Sérgio Rodrigues
Típica do ambiente maniqueísta, chapado, irrefletido e verbalmente violento das redes sociais, a onda de indignação e ódio provocada pela charge que Jean Galvão publicou na Folha no último domingo (5) tem ingredientes que a destacam da rotina e que deveriam acender um sinal de alerta.
A charge em si –descontado tudo o que a expressão "em si" tem de incompatível com uma mensagem de massa, sempre sujeita a múltiplas leituras– não é das mais notáveis em engenho, mas a meu ver consegue traduzir em tom menor algo que tende ao indizível: o estupor provocado pelo gigantesco flagelo que se abateu sobre o Rio Grande do Sul.
Refugiada da enchente no telhado de sua casa, cercada de água lamacenta por todos os lados, uma família composta de quatro pessoas contempla a desolação. À beira do desespero, pai e mãe estão mudos.
O que podem dizer os adultos, responsáveis pela segurança da família, quando reduzidos de tal forma à impotência? Cabe à filha pequena, provavelmente a mais velha, amparar o irmãozinho com lógica pueril: "Não chora, vai alagar ainda mais".
A poesia da cena –amarga– me parece residir no fato de que, para a inocência da menina, até o inevitável choro está interditado, uma vez que lágrimas poderiam agravar a inundação. Não há alívio à vista nem no mundo físico, nem no mundo emocional. A tristeza alagou tudo
É possível, claro, achar que a charge de Galvão não é tão rica assim em significados.

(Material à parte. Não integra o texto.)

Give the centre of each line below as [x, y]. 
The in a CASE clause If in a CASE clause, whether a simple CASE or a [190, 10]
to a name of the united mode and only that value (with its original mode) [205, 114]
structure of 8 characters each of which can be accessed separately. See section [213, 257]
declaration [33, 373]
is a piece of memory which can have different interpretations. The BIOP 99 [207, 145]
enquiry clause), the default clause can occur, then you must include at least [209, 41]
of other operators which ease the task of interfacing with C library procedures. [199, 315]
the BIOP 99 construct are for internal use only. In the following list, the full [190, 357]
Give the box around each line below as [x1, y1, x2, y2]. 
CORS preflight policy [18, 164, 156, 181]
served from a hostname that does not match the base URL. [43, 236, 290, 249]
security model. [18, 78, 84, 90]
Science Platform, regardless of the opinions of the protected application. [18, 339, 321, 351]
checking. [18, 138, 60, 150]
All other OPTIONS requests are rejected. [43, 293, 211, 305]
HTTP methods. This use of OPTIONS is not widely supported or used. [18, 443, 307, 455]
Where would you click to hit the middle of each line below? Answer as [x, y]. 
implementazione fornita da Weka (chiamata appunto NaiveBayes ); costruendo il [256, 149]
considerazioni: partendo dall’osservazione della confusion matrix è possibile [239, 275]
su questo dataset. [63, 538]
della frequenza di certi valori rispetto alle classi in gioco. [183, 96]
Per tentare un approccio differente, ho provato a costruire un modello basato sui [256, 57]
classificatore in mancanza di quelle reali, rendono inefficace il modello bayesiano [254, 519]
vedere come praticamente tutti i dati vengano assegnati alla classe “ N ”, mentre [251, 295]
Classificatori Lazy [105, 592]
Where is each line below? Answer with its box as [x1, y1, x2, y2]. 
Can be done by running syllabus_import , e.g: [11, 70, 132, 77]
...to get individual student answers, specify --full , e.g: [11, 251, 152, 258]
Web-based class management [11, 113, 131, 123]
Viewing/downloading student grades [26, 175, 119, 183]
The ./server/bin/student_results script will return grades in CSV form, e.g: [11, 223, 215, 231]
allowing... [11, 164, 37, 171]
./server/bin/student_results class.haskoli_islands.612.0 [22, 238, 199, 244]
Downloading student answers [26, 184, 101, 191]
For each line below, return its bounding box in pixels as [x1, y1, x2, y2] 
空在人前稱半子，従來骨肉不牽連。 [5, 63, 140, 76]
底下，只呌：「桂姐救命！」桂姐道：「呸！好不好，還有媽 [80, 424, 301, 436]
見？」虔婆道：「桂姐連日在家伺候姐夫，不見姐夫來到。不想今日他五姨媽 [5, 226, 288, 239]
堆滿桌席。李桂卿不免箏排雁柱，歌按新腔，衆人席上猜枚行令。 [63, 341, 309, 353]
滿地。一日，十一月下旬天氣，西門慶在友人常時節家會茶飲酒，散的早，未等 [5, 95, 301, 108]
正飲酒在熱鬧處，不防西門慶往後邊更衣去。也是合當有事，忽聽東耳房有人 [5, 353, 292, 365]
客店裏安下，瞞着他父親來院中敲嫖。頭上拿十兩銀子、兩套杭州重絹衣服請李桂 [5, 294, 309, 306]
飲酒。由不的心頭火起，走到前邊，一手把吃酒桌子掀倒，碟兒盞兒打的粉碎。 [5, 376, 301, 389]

Entendo os amigos que a consideraram de mau gosto. No entanto, que tanta gente embarque na tese de que o artista zombou da desgraça alheia me parece um sinal claro de que estamos vivendo tempos perigosamente hostis à inteligência.

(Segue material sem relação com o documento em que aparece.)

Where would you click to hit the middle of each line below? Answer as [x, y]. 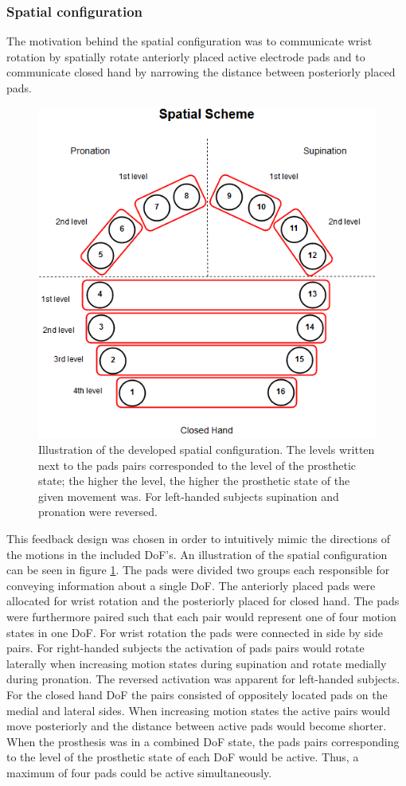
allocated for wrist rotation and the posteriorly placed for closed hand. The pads [203, 601]
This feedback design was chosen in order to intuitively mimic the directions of [198, 539]
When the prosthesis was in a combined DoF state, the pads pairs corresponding [203, 741]
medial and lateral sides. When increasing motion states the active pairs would [199, 710]
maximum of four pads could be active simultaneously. [139, 772]
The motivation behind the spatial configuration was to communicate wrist [189, 41]
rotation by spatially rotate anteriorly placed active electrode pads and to [186, 56]
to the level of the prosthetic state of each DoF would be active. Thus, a [183, 757]
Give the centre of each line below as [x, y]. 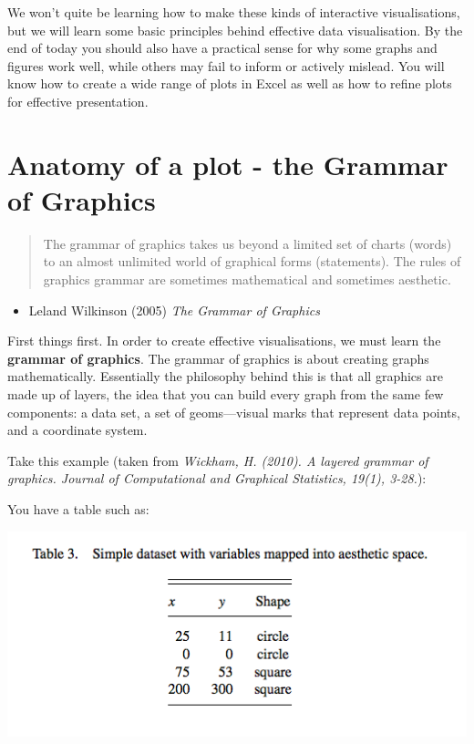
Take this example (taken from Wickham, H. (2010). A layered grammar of [218, 460]
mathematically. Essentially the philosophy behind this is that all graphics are [225, 376]
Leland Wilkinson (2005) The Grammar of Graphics [174, 310]
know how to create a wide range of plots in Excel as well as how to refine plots [230, 83]
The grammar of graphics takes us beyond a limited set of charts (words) [247, 243]
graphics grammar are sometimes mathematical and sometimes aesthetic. [247, 279]
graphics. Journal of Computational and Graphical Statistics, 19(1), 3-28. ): [217, 478]
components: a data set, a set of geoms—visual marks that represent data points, [234, 412]
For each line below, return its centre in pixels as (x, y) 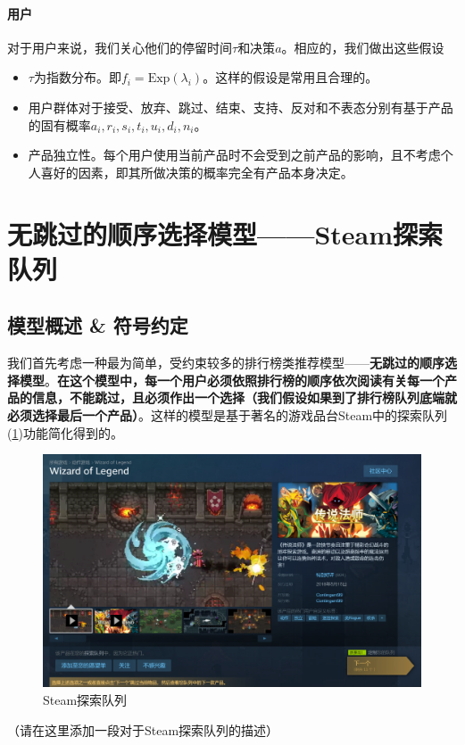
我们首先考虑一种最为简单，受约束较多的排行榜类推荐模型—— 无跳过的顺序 (226, 363)
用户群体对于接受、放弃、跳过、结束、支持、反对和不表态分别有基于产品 (241, 107)
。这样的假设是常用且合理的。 (291, 77)
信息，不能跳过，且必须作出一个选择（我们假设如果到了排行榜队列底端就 (244, 397)
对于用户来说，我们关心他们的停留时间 (120, 47)
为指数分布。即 (77, 77)
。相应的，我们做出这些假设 (363, 47)
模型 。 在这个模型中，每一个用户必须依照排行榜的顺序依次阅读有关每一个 (232, 380)
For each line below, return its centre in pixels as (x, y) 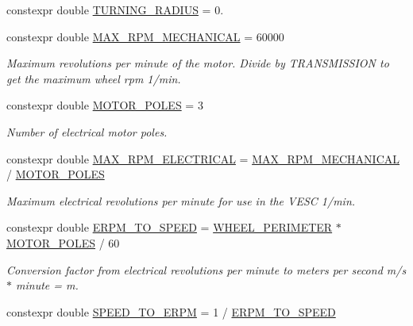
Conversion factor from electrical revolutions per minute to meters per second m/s (206, 269)
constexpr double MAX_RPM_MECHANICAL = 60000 (145, 36)
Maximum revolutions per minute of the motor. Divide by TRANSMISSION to (198, 63)
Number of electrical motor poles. (87, 131)
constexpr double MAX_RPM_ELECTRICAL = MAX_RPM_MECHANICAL (203, 158)
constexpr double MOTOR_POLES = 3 (105, 105)
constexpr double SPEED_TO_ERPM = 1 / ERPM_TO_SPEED (171, 311)
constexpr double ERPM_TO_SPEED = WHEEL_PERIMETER (170, 227)
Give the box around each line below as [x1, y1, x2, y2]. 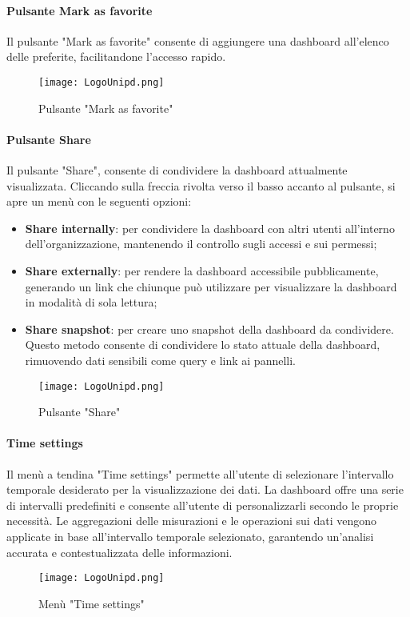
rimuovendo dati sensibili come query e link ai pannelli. [25, 351, 296, 368]
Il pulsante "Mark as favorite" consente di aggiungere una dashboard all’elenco [6, 32, 389, 49]
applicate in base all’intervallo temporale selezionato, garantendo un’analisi [6, 527, 374, 544]
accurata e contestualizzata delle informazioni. [6, 543, 233, 560]
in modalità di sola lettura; [25, 294, 157, 311]
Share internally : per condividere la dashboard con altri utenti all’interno [25, 219, 395, 236]
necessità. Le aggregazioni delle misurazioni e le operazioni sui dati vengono [6, 512, 376, 529]
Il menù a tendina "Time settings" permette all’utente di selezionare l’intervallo [6, 465, 394, 482]
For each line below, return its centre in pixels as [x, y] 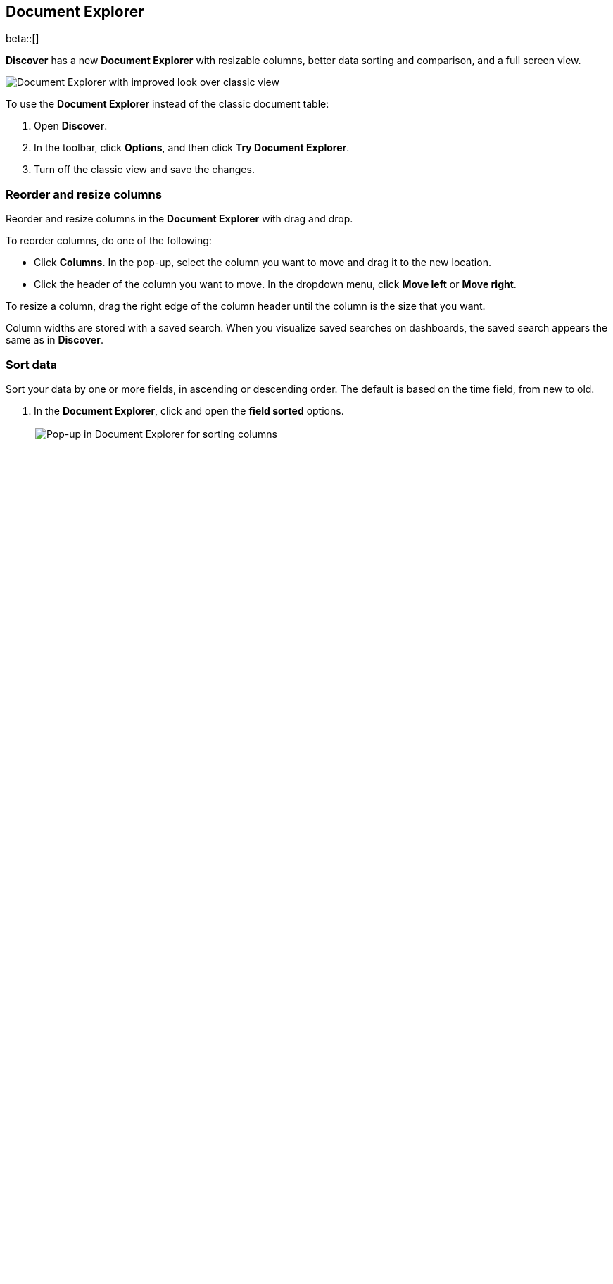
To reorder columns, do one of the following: [109, 241]
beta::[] [23, 39]
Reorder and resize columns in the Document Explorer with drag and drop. [179, 219]
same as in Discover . [55, 340]
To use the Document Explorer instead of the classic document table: [168, 104]
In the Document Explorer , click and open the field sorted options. [189, 410]
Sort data [31, 364]
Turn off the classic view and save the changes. [144, 170]
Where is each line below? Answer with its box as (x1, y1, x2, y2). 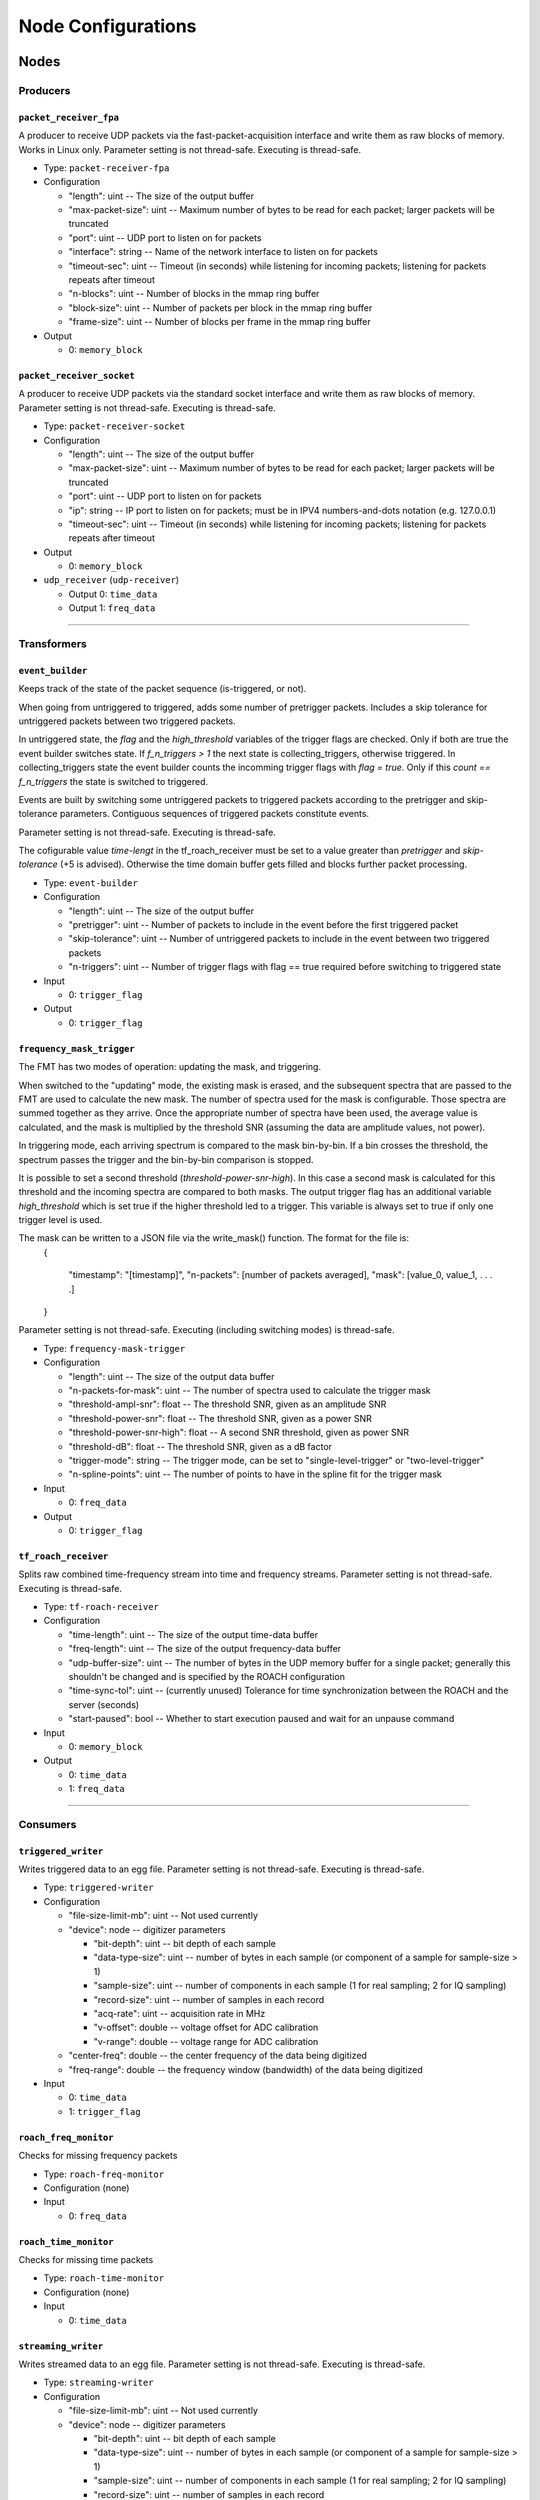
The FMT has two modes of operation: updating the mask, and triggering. (18, 1061, 322, 1073)
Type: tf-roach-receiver (43, 1601, 160, 1613)
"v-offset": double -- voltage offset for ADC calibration (93, 2021, 319, 2034)
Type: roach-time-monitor (43, 2272, 165, 2284)
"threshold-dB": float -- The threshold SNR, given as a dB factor (68, 1440, 333, 1452)
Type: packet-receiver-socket (43, 420, 186, 432)
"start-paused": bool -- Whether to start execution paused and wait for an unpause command (68, 1713, 455, 1725)
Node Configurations (18, 15, 197, 37)

Não se trata de uma burrice individual, particularizável, mas coletiva –o pior tipo, pois afeta até pessoas inegavelmente inteligentes. Afeta todo mundo, inclusive quem percebe o que está acontecendo, mas se vê impotente como a família no telhado. O problema é de linguagem.
Como sociedade, estamos perdendo na vertigem cacofônica das redes a capacidade de lidar com sutilezas. Espera-se da arte que seja prescritiva e construtiva, que suas mensagens tenham a clareza de cartilhas e manifestos, unívocas e mobilizadoras.

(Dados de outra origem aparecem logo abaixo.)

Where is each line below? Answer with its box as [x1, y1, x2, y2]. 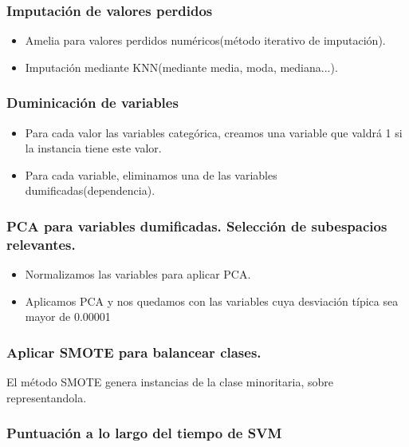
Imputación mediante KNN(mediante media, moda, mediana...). [25, 58, 338, 75]
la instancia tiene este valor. [25, 140, 162, 156]
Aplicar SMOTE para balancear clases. [6, 342, 262, 362]
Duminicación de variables [6, 93, 179, 113]
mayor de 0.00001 [25, 308, 111, 325]
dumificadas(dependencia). [25, 182, 155, 199]
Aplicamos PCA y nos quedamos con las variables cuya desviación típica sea [25, 292, 399, 309]
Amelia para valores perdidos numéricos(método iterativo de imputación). [25, 32, 386, 49]
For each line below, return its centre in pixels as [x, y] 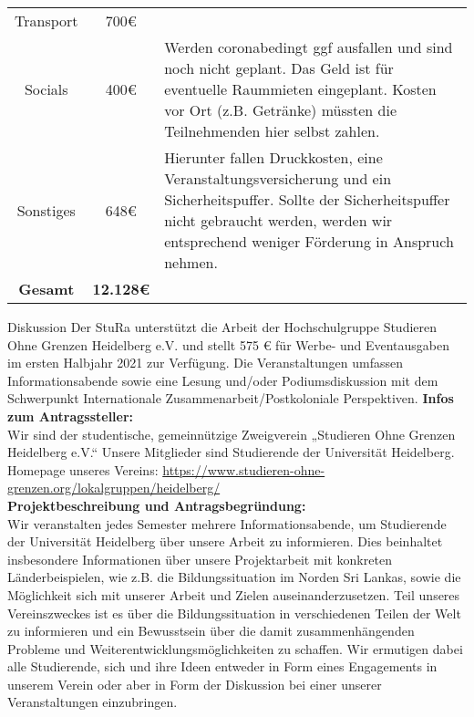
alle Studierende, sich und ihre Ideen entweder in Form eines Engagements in [222, 666]
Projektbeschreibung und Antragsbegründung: [157, 505]
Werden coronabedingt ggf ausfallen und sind [309, 47]
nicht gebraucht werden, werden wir [278, 220]
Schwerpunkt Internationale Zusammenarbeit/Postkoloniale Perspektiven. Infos [231, 398]
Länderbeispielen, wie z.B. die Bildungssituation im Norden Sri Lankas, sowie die [234, 577]
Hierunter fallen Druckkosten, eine [273, 157]
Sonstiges [46, 210]
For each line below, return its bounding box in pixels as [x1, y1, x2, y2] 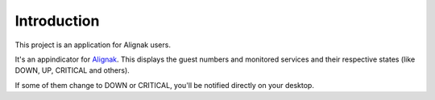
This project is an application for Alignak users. [14, 40, 171, 50]
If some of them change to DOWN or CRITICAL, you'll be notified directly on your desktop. [14, 80, 314, 90]
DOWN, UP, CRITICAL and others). [14, 66, 130, 75]
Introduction [14, 12, 100, 30]
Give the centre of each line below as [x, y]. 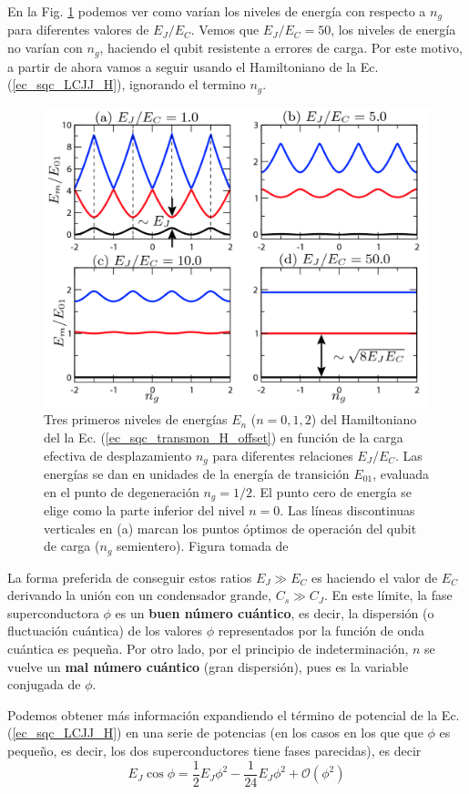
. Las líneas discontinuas [347, 510]
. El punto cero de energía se [331, 491]
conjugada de [44, 684]
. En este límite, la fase [388, 595]
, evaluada [401, 473]
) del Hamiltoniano [364, 419]
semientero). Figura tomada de [203, 546]
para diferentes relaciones [283, 455]

No Painel do Leitor de segunda (6), Galvão se desculpou: "Significa que falhei na comunicação do desenho". Mas como, sendo artista, não falhar? Tudo precisa ocupar um lugar político e social predeterminado, sob pena de vara e execração pública.
Se é charge, só pode ser humor. Se é humor, só pode ser zombaria. Se alguém zomba de uma tragédia dessa magnitude, não presta como ser humano.
Junte-se a tantas certezas o reservatório infinito de superioridade moral que costuma morar dentro dos guardiães da nova ordem e o resultado é um ambiente sufocante não só para a arte, mas para o pensamento.
Falta falar da má-fé com que os espertalhões tiram proveito político desse estreitamento cognitivo. Acredito que muitos dos que puxaram coros de ódio contra o chargista soubessem muito bem que ele não estava fazendo pouco de uma dor desmedida. E daí?
Seja para ganhar likes, seja para jogar pedra na imprensa ou ainda para desviar a atenção do público dos verdadeiros vilões do cataclismo gaúcho –os políticos negacionistas que bombardearam e continuam a bombardear todas as medidas de proteção ambiental–, explorar esse cenário de poucas luzes é um excelente negócio. Acho que estamos fritos.